When turning on trace logs I'm also facing the following:

[2023-11-24T08:11:40,318][TRACE][o.o.d.PeerFinder         ] [opensearch-cluster-master-0] startProbe(192.168.128.139:9300) not probing local node
[2023-11-24T08:11:40,319][TRACE][o.o.d.SeedHostsResolver  ] [opensearch-cluster-master-0] resolved host [opensearch-cluster-master-headless] to [192.168.128.139:9300, 192.168.129.236:9300]
[2023-11-24T08:11:40,319][TRACE][o.o.d.PeerFinder         ] [opensearch-cluster-master-0] probing resolved transport addresses [192.168.129.236:9300]
[2023-11-24T08:11:40,350][DEBUG][o.o.d.PeerFinder         ] [opensearch-cluster-master-0] Peer{transportAddress=192.168.129.236:9300, discoveryNode=null, peersRequestInFlight=false} connection failed
org.opensearch.transport.ConnectTransportException: [][192.168.129.236:9300] connect_timeout[3s]
    at org.opensearch.transport.TcpTransport$ChannelsConnectedListener.onTimeout(TcpTransport.java:1083) ~[opensearch-2.11.0.jar:2.11.0]
    at org.opensearch.common.util.concurrent.ThreadContext$ContextPreservingRunnable.run(ThreadContext.java:849) ~[opensearch-2.11.0.jar:2.11.0]
    at java.util.concurrent.ThreadPoolExecutor.runWorker(ThreadPoolExecutor.java:1136) [?:?]
    at java.util.concurrent.ThreadPoolExecutor$Worker.run(ThreadPoolExecutor.java:635) [?:?]
    at java.lang.Thread.run(Thread.java:833) [?:?]
[2023-11-24T08:11:41,319][TRACE][o.o.d.PeerFinder         ] [opensearch-cluster-master-0] probing cluster-manager nodes from cluster state: nodes: 
   {opensearch-cluster-master-0}{6ln17rDKRuS80Z40Rmt8Og}{ibQZHrlmQ_SFaIIVNythJQ}{192.168.128.139}{192.168.128.139:9300}{dimr}{shard_indexing_pressure_enabled=true}, local

It seems like the pods can find themselves as cluster-manager, but as soon as they have to peer with/discover the other cluster-manager pods, they cannot find them. If I exec into a pod and try to call the IP of one of the other pods with curl, there is also a timeout.

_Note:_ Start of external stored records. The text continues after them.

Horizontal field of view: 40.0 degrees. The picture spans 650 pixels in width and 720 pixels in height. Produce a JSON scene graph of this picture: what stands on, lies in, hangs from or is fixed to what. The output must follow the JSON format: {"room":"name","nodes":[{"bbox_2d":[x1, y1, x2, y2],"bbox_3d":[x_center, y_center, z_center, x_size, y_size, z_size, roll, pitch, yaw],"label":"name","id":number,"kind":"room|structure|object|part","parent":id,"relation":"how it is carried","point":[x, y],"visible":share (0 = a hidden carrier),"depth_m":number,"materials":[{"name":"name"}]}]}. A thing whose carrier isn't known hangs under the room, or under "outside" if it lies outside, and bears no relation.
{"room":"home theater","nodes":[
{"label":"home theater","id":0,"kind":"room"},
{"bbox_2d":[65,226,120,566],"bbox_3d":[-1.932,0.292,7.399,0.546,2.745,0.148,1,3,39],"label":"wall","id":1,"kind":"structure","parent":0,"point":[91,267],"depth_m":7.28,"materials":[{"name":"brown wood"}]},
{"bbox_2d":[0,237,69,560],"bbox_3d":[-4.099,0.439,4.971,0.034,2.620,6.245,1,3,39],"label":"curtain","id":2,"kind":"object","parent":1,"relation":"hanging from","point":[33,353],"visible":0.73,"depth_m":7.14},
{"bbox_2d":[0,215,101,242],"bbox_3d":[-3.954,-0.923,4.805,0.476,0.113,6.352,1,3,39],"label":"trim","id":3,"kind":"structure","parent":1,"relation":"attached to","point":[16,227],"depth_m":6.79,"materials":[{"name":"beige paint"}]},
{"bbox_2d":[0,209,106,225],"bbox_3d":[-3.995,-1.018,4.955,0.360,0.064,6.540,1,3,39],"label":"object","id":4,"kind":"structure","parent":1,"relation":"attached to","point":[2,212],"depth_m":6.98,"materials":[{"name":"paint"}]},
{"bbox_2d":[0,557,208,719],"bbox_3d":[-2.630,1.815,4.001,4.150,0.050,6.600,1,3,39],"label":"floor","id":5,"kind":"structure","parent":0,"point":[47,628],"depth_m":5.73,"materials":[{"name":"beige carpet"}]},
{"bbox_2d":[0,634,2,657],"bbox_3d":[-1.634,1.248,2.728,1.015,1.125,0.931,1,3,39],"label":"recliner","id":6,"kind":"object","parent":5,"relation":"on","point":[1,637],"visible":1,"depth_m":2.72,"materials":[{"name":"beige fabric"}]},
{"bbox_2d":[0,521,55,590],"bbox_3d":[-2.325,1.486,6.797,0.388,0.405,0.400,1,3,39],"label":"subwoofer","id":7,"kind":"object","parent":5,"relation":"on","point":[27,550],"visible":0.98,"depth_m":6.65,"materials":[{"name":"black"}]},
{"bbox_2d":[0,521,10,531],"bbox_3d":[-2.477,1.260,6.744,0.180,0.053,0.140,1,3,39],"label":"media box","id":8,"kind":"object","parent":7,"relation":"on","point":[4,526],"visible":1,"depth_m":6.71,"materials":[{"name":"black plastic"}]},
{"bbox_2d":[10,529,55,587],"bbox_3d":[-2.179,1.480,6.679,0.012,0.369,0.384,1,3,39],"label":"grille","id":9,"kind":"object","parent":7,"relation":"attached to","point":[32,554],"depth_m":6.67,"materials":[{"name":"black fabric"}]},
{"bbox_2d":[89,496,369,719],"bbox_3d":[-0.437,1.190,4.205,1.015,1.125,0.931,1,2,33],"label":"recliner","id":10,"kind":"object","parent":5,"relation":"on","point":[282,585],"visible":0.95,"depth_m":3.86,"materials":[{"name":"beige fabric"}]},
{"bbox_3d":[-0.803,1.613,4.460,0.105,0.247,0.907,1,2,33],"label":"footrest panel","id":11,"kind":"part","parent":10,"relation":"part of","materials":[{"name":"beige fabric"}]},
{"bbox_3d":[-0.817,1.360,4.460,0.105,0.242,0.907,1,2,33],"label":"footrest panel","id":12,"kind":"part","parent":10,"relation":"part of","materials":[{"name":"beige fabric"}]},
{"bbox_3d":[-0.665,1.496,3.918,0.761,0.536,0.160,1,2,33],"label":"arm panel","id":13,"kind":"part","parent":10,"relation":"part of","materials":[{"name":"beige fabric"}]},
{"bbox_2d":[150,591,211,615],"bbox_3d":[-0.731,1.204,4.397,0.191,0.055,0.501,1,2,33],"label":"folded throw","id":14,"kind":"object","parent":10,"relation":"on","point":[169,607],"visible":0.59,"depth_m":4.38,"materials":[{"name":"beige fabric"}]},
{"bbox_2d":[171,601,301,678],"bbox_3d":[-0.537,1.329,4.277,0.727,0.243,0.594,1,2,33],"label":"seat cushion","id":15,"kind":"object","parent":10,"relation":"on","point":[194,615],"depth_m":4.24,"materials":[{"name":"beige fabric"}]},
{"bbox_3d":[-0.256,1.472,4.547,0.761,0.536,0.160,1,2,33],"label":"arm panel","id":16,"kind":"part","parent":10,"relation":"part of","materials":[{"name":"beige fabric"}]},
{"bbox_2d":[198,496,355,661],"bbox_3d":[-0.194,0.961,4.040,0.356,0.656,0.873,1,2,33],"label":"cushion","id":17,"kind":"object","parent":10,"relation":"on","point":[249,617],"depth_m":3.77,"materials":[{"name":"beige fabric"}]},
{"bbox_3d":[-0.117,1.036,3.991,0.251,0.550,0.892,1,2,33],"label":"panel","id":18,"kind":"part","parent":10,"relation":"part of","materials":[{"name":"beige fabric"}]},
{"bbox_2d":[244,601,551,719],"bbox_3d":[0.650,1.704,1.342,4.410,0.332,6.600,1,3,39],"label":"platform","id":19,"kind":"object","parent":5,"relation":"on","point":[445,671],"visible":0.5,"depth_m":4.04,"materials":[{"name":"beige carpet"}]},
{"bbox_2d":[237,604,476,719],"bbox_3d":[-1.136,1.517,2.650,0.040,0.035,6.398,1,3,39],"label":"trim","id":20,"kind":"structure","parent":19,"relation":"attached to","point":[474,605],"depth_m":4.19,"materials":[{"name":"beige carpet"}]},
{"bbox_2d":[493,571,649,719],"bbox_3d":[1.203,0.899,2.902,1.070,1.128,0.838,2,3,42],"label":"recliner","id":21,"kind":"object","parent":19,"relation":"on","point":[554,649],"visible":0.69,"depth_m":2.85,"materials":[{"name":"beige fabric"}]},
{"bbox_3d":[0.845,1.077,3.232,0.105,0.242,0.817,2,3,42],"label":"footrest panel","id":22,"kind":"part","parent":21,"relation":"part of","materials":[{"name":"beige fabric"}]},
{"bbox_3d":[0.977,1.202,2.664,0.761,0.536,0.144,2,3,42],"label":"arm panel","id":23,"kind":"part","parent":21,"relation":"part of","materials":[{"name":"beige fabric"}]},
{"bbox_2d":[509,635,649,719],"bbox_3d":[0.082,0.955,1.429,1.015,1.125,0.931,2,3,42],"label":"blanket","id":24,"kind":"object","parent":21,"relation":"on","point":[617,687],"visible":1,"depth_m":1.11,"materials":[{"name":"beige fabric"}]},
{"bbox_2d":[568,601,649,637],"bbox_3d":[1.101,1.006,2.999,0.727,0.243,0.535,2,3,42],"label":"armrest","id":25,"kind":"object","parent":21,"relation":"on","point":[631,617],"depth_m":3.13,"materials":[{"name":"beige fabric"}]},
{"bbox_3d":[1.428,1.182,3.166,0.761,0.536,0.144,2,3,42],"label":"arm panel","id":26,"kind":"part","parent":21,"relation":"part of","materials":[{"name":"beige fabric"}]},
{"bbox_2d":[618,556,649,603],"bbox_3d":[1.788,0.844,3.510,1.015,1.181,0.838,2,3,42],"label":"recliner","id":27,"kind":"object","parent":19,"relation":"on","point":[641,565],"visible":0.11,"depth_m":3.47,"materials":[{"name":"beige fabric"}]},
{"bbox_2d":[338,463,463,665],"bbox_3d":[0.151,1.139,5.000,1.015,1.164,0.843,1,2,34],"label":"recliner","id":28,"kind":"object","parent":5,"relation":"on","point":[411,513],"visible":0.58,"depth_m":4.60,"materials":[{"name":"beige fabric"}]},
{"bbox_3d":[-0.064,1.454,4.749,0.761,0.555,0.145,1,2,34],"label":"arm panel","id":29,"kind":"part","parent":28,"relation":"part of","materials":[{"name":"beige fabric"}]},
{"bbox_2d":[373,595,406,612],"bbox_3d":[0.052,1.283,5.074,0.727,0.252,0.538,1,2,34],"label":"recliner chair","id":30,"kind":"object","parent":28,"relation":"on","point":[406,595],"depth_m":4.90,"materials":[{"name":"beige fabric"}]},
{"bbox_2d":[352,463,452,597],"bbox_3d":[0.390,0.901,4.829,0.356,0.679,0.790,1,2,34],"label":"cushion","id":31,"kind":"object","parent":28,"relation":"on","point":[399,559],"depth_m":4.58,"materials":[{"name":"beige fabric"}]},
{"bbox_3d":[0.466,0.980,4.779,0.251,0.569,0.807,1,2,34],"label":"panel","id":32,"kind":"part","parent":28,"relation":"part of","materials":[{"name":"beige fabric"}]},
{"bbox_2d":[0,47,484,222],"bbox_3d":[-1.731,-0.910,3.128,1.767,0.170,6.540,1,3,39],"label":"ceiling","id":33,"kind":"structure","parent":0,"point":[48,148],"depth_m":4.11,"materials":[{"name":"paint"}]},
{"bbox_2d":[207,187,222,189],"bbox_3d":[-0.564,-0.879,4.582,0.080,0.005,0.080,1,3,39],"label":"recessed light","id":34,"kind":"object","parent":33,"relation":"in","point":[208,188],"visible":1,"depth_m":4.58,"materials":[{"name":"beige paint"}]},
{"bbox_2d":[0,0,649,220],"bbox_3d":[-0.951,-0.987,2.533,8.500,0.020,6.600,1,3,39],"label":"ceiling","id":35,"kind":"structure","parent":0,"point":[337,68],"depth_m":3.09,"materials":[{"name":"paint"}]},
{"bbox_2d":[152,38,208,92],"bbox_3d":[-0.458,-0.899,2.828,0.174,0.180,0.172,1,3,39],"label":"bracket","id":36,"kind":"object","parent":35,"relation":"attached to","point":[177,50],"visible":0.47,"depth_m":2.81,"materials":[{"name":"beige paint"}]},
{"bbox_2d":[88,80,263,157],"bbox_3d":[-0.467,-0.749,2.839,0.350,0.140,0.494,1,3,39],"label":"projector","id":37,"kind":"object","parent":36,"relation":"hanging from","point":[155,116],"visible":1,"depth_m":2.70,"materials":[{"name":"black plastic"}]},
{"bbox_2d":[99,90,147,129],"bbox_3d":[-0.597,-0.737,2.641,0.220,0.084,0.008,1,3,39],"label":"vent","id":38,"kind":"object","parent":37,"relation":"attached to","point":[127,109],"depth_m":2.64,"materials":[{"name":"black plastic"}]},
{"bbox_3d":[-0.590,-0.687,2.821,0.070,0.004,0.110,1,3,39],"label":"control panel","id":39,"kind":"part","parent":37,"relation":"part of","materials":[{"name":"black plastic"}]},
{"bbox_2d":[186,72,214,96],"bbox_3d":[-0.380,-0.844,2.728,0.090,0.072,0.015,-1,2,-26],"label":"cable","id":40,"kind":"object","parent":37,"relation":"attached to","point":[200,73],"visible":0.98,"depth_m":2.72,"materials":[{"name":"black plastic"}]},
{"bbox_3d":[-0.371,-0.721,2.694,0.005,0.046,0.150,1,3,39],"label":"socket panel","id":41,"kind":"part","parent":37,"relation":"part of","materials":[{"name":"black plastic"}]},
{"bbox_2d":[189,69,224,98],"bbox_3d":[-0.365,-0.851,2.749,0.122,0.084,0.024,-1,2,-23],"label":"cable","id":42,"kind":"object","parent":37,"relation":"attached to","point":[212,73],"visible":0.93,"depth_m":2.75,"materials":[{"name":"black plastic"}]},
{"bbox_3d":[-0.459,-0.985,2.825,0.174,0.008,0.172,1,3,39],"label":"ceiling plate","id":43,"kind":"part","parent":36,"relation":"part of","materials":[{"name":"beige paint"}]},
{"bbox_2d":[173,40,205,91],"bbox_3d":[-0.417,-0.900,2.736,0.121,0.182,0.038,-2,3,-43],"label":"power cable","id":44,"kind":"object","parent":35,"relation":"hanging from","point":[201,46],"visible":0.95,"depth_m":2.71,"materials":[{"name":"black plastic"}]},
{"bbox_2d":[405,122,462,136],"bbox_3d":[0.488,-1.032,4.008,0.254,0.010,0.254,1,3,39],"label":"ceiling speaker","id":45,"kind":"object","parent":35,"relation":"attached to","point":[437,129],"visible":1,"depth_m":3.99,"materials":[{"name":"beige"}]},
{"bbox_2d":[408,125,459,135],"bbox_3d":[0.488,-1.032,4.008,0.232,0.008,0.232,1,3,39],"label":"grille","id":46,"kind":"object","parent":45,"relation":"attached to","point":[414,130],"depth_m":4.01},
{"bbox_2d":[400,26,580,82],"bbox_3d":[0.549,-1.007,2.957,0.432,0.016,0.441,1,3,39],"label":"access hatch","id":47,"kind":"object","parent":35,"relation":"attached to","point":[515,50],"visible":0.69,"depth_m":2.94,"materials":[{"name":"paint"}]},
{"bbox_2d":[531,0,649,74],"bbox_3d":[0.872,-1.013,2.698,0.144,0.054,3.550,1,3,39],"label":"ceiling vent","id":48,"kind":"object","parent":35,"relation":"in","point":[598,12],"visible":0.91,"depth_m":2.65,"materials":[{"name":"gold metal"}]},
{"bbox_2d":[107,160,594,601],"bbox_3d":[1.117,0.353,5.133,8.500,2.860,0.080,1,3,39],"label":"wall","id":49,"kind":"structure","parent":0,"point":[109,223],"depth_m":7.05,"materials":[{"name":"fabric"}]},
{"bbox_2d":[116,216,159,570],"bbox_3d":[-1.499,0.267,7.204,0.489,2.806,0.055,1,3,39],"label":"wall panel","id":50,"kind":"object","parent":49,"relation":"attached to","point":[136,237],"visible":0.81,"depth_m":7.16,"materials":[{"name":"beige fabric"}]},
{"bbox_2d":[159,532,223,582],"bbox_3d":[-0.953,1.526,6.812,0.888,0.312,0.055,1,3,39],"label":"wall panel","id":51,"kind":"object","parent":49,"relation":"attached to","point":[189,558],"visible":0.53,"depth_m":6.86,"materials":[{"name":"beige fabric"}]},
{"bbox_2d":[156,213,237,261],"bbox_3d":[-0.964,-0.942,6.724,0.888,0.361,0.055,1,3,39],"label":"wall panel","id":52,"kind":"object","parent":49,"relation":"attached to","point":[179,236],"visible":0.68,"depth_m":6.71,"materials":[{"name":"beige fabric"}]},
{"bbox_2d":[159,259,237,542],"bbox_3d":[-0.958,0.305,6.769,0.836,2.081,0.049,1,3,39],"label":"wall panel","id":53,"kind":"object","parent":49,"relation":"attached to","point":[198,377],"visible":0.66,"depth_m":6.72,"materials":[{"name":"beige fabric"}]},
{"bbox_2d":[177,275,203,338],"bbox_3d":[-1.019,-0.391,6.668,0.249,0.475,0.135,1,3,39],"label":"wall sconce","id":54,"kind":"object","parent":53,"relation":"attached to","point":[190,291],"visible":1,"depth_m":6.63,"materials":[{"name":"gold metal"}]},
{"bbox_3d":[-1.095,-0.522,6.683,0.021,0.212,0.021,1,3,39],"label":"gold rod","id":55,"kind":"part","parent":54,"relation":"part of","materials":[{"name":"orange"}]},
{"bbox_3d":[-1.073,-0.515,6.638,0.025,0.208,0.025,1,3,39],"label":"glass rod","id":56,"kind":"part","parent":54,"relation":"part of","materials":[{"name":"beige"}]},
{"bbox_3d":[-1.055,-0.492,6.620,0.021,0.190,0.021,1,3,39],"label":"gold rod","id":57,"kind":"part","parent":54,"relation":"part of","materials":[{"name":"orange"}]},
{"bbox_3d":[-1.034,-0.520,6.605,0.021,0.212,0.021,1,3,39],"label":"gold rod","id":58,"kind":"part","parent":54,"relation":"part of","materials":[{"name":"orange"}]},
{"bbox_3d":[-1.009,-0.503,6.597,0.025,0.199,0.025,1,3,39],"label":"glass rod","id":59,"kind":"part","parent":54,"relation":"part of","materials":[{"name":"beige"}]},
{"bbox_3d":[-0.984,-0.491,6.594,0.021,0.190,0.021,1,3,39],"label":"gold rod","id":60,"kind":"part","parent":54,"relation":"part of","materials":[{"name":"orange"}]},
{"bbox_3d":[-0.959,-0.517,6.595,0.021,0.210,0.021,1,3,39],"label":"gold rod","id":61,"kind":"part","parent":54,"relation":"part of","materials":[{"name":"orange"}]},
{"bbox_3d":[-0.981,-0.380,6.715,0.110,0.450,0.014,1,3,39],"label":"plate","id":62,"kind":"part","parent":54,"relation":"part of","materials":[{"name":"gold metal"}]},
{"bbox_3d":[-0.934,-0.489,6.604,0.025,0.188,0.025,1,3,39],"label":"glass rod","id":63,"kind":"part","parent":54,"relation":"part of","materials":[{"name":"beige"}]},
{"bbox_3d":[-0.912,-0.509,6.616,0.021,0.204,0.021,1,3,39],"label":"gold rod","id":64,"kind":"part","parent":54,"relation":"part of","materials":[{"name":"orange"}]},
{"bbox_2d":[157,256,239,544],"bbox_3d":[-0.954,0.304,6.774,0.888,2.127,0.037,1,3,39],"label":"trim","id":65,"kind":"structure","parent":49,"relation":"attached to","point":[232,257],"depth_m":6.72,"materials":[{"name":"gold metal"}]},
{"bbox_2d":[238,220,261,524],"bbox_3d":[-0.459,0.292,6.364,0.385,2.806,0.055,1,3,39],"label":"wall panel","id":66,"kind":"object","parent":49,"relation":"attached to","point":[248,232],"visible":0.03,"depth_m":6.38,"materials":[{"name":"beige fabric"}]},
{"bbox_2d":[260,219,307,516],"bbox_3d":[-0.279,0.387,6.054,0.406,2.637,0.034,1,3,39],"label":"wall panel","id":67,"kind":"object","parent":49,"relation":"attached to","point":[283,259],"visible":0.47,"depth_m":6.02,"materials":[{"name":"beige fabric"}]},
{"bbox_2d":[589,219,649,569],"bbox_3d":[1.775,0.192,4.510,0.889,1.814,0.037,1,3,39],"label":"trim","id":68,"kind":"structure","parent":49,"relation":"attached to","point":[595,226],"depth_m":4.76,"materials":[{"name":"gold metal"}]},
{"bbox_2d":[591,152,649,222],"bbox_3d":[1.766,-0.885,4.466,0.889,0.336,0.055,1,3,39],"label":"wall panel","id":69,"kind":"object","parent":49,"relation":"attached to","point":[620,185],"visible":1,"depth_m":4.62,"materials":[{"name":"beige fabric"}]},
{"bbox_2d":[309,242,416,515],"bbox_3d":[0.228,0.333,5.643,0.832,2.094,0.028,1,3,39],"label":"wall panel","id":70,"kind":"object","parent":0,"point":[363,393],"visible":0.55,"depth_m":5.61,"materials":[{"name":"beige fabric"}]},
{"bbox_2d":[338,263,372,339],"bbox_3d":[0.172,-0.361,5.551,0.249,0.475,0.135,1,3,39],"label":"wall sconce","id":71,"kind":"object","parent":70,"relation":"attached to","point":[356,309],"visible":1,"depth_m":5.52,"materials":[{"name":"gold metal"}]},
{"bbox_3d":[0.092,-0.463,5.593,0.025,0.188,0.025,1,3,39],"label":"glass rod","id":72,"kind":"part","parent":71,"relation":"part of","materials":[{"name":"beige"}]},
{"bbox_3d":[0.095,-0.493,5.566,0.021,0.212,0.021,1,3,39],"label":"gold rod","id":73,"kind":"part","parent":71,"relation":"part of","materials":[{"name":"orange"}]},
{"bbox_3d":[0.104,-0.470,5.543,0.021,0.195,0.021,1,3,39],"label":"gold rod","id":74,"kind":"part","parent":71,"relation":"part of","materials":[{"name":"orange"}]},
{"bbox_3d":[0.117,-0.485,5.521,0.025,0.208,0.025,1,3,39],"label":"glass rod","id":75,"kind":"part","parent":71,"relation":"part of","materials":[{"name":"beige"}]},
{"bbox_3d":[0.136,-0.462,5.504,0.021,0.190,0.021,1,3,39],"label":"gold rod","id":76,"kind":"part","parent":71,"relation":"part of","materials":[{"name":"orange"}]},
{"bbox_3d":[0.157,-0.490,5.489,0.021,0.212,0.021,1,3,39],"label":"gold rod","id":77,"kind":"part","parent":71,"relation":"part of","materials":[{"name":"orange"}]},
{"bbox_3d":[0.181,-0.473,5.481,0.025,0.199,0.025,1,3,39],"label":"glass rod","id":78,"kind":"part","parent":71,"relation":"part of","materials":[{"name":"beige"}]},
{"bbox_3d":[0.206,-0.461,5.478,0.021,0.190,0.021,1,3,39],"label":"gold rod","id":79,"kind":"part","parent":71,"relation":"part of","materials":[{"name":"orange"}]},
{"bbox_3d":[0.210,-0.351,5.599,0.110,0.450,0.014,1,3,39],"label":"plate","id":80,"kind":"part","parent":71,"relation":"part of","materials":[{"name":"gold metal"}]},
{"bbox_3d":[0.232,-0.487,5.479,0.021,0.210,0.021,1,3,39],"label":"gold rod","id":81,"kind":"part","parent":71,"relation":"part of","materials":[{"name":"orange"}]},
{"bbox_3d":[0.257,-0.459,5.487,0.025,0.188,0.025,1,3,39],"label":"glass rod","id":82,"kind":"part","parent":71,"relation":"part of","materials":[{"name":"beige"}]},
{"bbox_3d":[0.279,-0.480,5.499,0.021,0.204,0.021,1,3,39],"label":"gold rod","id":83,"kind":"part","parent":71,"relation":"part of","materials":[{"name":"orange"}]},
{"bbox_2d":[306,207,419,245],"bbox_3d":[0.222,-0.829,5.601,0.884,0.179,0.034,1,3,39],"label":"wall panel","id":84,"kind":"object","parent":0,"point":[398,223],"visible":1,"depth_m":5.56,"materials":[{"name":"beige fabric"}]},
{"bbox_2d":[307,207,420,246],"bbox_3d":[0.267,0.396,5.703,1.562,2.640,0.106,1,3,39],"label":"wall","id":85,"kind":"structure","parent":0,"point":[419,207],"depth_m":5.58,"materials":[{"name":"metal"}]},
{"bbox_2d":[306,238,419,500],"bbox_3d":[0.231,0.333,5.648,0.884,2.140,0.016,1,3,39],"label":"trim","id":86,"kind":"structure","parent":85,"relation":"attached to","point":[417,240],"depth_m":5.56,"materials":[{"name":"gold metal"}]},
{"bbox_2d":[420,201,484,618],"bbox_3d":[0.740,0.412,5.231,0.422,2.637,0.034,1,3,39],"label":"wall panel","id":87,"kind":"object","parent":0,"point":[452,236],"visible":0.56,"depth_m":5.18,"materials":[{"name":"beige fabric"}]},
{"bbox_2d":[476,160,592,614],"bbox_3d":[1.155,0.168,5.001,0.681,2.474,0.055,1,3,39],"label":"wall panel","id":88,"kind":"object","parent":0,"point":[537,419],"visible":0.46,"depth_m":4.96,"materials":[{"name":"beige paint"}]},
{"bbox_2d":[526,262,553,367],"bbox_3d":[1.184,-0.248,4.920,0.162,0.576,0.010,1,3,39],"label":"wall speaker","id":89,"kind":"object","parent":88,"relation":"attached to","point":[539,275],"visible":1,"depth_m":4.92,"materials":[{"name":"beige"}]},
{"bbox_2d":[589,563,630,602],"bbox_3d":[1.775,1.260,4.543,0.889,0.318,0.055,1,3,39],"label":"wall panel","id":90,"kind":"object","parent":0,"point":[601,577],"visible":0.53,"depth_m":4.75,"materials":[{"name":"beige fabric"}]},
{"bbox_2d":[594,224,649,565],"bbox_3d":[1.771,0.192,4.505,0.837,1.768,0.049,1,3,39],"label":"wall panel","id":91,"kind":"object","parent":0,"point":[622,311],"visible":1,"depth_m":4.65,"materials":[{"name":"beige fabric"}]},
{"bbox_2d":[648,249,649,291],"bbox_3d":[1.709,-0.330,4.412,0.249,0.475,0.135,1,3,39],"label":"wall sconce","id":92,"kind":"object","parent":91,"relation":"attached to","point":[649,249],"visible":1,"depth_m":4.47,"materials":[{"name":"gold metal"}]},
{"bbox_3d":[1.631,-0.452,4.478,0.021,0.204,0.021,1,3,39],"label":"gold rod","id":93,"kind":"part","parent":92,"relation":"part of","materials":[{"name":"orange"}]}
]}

I'm working on a clean namespace, so there is no networkpolicy deployed. The only thing deployed apart from the helm charts is the secret to pull the images from the private registry.

felix185 commented 10 months ago

closing this issue as this has nothing to do with helm charts, but with the network configurations of the managed k8s cluster. sorry for any inconvenience caused.